T(14;18)(q32;q21) involving MALT1 and IGH genes occurs in extranodal diffuse large B-cell lymphomas of the breast and testis

Department of Oncology, Waikato DHB, Hamilton, New Zealand.
Modern Pathology (Impact Factor: 6.19). 09/2012; 26(3). DOI: 10.1038/modpathol.2012.170
Source: PubMed


Primary B-cell lymphoma of the testis, breast and thyroid are rare and data concerning cytogenetic aberrations at these extranodal sites are scarce. We examined the presence of extranodal marginal zone lymphoma-associated translocations, t(11;18)(q21;q21), t(1;14)(p22;q32), t(14;18)(q32;q21), t(3;14)(p14.1;q32) and numerical aberrations of chromosomes 1, 3, 12 and 18 by fluorescence in situ hybridization in 6 extranodal marginal zone lymphomas and 24 diffuse large B-cell lymphomas with (n=9) or without (n=15) marginal zone lymphoma components, with primary localizations in the breast (n=15), testis (n=9) and thyroid (n=6). We found t(14;18)(q32;q21), with breakpoints in IGH and MALT1, in one testicular diffuse large B-cell lymphoma and in two diffuse large B-cell lymphomas of the breast. No other translocations, amplifications or deletions involving IGH, BCL-10, BCL-2, MALT1 and IAP2 were detected. Numerical aberrations occurred in 67% of the lymphomas, 67% of extranodal marginal zone lymphomas, 56% of diffuse large B-cell lymphomas with marginal zone lymphoma components and in 73% of 'de novo' diffuse large B-cell lymphomas. These included 78% of testis, 67% of thyroid and 60% of breast lymphomas, and included mainly trisomy 18 (n=16), trisomy 3 (n=8) and trisomy 1 (n=3).
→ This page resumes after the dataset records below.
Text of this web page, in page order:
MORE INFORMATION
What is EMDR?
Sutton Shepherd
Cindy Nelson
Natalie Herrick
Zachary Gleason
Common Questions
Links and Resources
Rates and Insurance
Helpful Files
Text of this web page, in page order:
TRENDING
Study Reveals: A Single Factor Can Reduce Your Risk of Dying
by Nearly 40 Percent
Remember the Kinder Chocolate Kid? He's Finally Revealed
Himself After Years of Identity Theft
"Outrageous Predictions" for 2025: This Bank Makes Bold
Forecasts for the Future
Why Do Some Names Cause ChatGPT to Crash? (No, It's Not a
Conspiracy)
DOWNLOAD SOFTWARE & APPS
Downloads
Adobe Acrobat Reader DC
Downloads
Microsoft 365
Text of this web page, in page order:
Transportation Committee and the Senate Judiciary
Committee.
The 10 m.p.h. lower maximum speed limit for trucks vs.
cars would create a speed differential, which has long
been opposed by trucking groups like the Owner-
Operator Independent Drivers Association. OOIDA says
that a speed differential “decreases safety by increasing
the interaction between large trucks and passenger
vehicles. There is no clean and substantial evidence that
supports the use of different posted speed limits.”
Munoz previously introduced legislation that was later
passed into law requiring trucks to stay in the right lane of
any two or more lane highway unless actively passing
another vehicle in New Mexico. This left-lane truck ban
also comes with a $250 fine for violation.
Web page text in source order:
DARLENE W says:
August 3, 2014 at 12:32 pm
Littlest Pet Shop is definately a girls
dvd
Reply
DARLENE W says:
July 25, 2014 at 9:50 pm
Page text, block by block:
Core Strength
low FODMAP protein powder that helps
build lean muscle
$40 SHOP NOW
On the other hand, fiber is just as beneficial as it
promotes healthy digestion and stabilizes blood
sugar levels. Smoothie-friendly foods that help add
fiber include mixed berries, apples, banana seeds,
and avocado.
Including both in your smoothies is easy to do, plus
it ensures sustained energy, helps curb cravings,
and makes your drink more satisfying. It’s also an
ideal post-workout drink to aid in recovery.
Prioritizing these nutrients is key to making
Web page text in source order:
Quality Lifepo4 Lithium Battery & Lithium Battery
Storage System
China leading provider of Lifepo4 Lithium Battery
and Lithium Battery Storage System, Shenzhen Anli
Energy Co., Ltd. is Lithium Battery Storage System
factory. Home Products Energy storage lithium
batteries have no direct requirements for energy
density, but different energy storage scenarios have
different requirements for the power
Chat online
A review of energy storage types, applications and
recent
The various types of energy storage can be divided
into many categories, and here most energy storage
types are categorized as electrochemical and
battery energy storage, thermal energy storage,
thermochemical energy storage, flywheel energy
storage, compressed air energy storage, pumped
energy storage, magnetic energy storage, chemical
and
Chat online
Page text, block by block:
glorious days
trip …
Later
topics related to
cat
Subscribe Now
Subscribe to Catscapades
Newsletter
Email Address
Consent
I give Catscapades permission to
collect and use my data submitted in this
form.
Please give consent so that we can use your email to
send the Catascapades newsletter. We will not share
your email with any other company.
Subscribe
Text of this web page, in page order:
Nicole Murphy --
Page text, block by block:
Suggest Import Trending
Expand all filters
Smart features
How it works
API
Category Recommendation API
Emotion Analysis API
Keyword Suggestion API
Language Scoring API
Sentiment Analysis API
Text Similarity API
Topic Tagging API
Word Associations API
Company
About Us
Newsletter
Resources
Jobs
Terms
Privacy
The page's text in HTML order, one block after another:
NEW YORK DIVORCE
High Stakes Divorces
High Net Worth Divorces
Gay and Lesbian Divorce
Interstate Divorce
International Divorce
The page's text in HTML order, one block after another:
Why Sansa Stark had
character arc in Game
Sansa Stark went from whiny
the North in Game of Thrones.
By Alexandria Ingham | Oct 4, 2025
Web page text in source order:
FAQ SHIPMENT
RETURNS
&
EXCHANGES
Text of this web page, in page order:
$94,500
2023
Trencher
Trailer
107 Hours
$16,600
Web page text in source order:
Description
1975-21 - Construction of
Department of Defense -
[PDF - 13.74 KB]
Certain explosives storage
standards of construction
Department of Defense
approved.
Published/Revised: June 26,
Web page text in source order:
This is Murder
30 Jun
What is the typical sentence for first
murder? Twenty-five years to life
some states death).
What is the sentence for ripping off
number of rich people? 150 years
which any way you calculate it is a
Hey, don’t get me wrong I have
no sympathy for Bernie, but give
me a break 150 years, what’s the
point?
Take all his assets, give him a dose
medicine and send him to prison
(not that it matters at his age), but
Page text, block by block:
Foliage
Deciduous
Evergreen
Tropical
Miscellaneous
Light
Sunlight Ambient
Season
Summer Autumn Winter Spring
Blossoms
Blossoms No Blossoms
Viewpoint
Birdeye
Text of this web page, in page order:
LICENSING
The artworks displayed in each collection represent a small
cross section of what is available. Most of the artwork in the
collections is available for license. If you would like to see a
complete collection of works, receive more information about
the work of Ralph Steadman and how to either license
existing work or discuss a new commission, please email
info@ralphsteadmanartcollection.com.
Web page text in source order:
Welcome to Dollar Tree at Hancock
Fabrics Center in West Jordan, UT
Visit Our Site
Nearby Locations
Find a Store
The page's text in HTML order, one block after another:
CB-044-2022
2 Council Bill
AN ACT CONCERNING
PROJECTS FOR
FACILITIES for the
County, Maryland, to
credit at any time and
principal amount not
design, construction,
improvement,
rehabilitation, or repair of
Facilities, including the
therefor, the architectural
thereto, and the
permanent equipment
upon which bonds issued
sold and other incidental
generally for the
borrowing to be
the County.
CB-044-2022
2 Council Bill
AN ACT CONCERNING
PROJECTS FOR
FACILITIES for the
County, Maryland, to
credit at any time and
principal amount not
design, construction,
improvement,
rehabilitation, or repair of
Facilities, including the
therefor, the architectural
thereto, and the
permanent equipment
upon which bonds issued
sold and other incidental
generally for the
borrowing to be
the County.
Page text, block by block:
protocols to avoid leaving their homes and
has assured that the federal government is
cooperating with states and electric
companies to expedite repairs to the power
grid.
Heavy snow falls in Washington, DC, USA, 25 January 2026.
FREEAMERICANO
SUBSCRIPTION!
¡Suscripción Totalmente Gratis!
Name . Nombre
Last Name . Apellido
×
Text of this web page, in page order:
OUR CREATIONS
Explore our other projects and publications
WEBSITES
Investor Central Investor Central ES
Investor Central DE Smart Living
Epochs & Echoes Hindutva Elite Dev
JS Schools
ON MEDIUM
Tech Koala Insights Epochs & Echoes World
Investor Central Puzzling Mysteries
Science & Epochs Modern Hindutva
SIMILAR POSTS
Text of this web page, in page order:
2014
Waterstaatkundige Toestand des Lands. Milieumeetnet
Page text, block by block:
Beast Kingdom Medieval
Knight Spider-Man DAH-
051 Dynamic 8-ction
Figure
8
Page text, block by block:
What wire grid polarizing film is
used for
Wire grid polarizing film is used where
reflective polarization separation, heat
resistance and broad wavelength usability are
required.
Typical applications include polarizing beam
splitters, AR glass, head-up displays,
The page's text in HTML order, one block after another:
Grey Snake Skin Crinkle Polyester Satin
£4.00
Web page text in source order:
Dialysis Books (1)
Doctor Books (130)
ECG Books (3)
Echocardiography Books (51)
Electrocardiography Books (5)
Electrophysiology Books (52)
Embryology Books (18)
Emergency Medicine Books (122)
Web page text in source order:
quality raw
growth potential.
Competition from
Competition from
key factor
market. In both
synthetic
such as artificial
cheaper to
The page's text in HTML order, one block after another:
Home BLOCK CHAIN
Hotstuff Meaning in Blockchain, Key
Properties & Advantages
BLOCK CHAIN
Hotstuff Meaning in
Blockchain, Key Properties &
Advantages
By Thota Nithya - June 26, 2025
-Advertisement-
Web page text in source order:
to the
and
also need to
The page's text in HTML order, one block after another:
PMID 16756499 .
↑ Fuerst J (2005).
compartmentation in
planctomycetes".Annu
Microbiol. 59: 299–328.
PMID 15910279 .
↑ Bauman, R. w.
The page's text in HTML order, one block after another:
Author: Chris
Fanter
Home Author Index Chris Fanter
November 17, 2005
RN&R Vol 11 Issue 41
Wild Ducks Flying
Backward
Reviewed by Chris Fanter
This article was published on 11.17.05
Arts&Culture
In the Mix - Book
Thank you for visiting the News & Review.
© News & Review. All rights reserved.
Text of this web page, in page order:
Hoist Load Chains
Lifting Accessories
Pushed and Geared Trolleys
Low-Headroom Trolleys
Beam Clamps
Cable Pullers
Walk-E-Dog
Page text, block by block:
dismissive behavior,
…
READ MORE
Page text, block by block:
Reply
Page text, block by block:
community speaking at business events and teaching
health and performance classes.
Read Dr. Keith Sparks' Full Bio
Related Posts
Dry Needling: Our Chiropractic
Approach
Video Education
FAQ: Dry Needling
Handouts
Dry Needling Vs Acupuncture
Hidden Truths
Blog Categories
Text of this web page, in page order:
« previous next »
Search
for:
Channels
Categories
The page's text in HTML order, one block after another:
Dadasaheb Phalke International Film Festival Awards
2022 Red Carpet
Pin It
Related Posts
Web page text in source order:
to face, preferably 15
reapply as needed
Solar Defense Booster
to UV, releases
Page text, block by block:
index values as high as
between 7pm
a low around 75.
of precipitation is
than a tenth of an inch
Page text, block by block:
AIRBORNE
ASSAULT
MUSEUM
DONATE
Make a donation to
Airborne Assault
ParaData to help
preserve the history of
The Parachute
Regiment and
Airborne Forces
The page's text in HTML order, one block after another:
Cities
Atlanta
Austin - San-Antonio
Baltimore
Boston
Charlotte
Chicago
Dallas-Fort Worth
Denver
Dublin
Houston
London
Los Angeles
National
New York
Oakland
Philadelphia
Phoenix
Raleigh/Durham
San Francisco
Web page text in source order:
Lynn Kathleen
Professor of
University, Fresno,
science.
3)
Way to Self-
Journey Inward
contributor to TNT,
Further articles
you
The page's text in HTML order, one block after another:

One testicular diffuse large B-cell lymphoma harbored both t(14;18)(q32;q21) and trisomy 3. Our results indicate that at least a few cases of diffuse large B-cell lymphoma of the testis and the breast belong to the spectrum of extranodal marginal zone lymphoma.Modern Pathology advance online publication, 28 September 2012; doi:10.1038/modpathol.2012.170.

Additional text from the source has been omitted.